Records Block Start

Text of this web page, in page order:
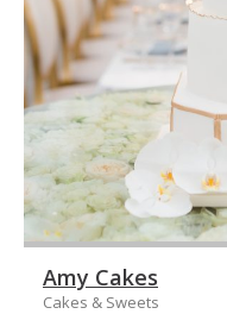
Amy Cakes
Cakes & Sweets
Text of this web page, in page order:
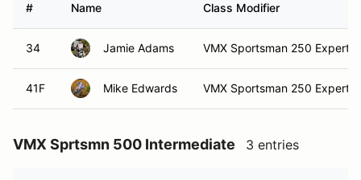
# Name Class Modifier
34 Jamie Adams VMX Sportsman 250 Expert
41F Mike Edwards VMX Sportsman 250 Expert
VMX Sprtsmn 500 Intermediate 3 entries
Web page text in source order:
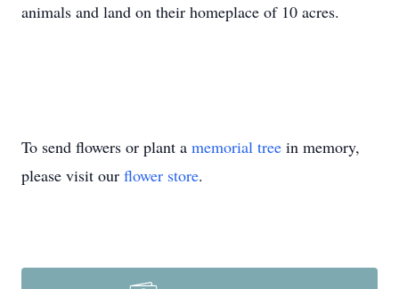
animals and land on their homeplace of 10 acres.
To send flowers or plant a memorial tree in memory,
please visit our flower store.
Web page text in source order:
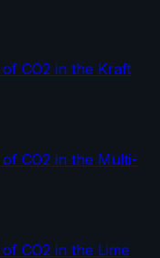
CO2 in the Kraft
CO2 in the Multi-
CO2 in the Lime
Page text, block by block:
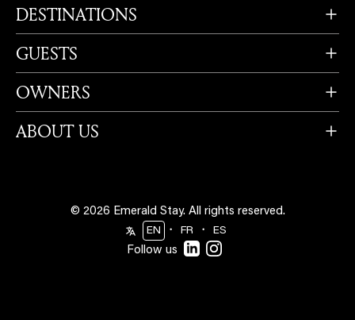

Records Block End

Exercise aim: Apart from the pictures, every record must be set down exactly.

Response box:
Text of this web page, in page order:
Amy Cakes
Cakes & Sweets
Text of this web page, in page order:
# Name Class Modifier
34 Jamie Adams VMX Sportsman 250 Expert
41F Mike Edwards VMX Sportsman 250 Expert
VMX Sprtsmn 500 Intermediate 3 entries
Web page text in source order:
animals and land on their homeplace of 10 acres.
To send flowers or plant a memorial tree in memory,
please visit our flower store.
Web page text in source order:
CO2 in the Kraft
CO2 in the Multi-
CO2 in the Lime
Page text, block by block:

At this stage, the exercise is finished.